What is expected ▸ In the entries below, find the line with "pak není obtížné" and the line with "těžší prorazit vašimi". Print those two and everything between them exactly, and nothing else.
+++ Material shown +++
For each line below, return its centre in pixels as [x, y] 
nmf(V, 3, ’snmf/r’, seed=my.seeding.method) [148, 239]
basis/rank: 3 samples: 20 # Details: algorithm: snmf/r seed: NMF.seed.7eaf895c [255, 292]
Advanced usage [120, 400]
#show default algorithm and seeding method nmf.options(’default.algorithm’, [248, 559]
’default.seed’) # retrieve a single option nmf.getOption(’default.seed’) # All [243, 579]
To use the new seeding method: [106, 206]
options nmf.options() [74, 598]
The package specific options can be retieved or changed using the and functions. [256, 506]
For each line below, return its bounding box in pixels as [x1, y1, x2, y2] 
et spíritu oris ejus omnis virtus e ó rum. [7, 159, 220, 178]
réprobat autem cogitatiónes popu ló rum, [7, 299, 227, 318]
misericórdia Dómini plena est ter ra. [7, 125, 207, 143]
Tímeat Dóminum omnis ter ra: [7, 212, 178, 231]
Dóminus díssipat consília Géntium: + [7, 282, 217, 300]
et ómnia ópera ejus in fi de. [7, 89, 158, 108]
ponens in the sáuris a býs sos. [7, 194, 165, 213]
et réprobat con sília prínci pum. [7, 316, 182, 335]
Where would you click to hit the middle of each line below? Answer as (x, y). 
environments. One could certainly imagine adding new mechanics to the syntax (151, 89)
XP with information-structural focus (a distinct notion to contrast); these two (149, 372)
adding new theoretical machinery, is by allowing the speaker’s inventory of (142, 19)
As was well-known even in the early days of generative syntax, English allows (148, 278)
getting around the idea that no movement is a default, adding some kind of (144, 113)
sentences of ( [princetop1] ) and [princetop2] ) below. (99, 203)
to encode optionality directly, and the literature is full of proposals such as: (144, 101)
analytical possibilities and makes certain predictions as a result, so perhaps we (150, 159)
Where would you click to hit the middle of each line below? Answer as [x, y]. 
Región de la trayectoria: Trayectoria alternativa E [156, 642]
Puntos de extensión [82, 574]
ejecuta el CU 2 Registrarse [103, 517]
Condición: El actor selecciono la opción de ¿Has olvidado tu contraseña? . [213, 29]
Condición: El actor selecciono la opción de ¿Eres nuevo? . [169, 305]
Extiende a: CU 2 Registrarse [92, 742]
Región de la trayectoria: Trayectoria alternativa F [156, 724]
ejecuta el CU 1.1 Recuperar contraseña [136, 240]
+++
+++ Material shown +++
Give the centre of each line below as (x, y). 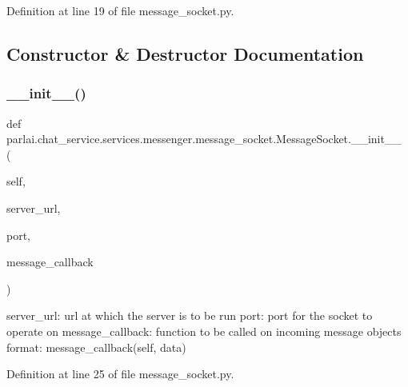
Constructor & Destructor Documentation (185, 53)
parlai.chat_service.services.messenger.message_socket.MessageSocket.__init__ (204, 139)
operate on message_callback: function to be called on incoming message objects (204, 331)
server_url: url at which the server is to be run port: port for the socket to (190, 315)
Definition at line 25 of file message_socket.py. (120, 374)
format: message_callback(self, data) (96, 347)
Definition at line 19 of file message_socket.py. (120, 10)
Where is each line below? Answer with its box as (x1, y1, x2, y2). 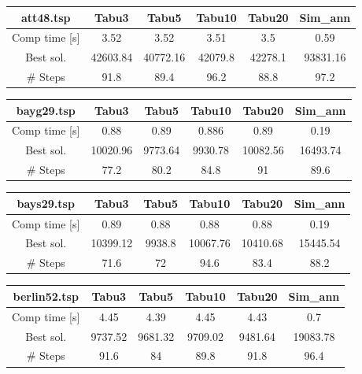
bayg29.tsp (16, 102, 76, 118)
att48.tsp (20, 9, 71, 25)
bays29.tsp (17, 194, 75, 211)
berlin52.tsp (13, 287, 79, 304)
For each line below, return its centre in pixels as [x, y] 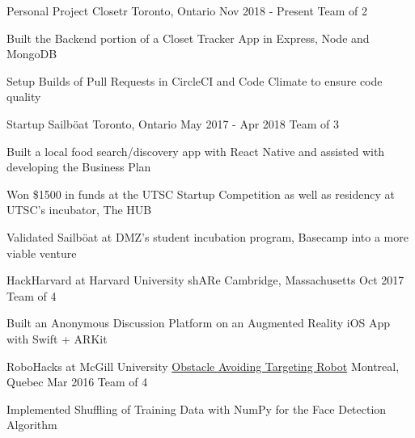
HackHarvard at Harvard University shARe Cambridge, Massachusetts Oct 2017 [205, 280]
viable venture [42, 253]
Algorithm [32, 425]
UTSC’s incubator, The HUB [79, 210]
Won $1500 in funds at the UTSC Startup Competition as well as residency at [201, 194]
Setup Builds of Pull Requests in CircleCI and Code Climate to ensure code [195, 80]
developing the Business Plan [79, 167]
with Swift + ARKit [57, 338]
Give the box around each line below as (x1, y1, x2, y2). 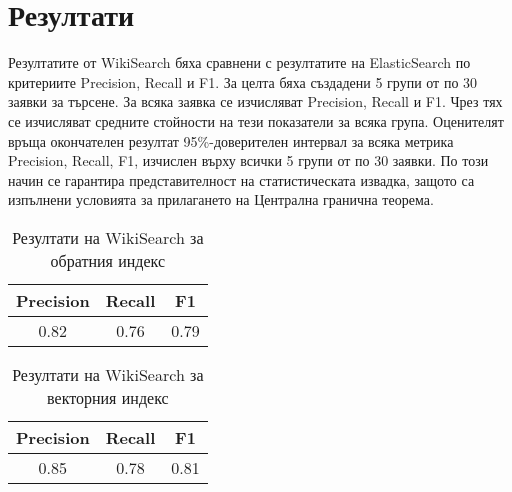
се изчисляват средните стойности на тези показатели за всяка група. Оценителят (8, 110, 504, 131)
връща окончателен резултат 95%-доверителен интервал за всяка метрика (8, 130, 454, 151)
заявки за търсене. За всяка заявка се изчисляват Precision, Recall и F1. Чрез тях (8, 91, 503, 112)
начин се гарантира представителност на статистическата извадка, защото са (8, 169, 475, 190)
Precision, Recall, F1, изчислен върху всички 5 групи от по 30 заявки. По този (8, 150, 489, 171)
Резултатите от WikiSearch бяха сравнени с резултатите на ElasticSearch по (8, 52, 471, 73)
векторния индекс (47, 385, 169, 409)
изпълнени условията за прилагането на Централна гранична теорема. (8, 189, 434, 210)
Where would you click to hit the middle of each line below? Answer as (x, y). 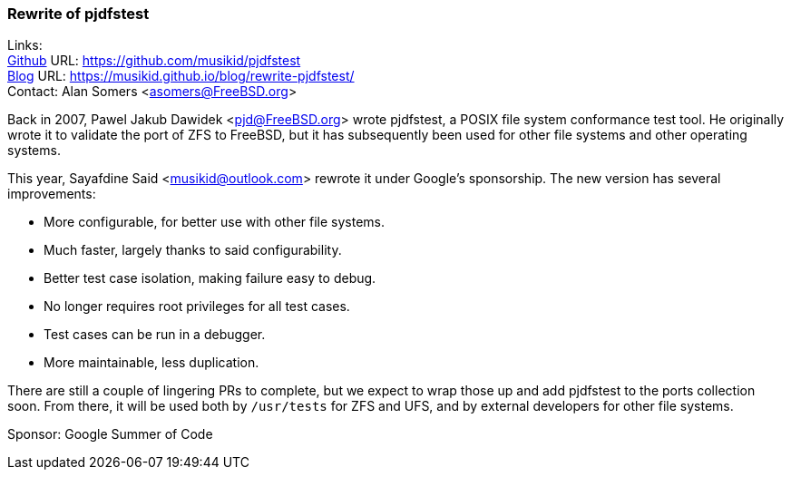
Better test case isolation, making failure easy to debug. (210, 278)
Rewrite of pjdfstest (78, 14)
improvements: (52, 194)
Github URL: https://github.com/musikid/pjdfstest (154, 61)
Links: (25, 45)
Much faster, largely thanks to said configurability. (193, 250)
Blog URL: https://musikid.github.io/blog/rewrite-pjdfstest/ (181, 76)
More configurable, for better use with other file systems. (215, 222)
+++
+++ Material shown +++
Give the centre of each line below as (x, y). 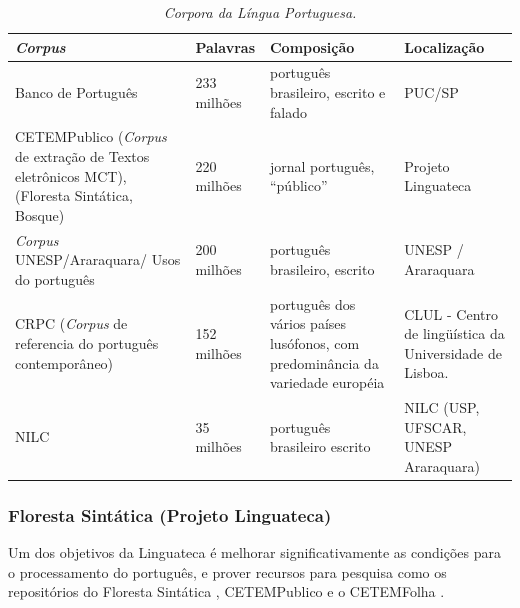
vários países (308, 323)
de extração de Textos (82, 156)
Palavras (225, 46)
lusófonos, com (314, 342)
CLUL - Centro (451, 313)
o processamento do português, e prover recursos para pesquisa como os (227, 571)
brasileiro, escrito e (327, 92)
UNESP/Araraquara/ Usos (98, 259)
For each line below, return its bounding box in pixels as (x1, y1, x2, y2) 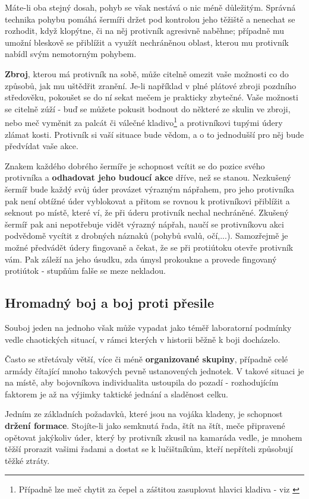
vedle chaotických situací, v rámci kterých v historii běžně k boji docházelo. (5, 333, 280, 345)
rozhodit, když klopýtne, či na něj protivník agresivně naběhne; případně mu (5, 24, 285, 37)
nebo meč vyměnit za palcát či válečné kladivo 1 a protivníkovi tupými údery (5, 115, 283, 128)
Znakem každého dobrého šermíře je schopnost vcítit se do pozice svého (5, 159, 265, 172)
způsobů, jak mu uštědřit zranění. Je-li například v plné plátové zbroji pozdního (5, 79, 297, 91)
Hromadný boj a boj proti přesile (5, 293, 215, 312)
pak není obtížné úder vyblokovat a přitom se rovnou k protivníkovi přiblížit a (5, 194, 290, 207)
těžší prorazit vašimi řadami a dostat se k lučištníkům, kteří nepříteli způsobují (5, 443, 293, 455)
+++
Solution to this problem ▸
pak není obtížné úder vyblokovat a přitom se rovnou k protivníkovi přiblížit a (5, 194, 290, 207)
těžší prorazit vašimi řadami a dostat se k lučištníkům, kteří nepříteli způsobují (5, 443, 293, 455)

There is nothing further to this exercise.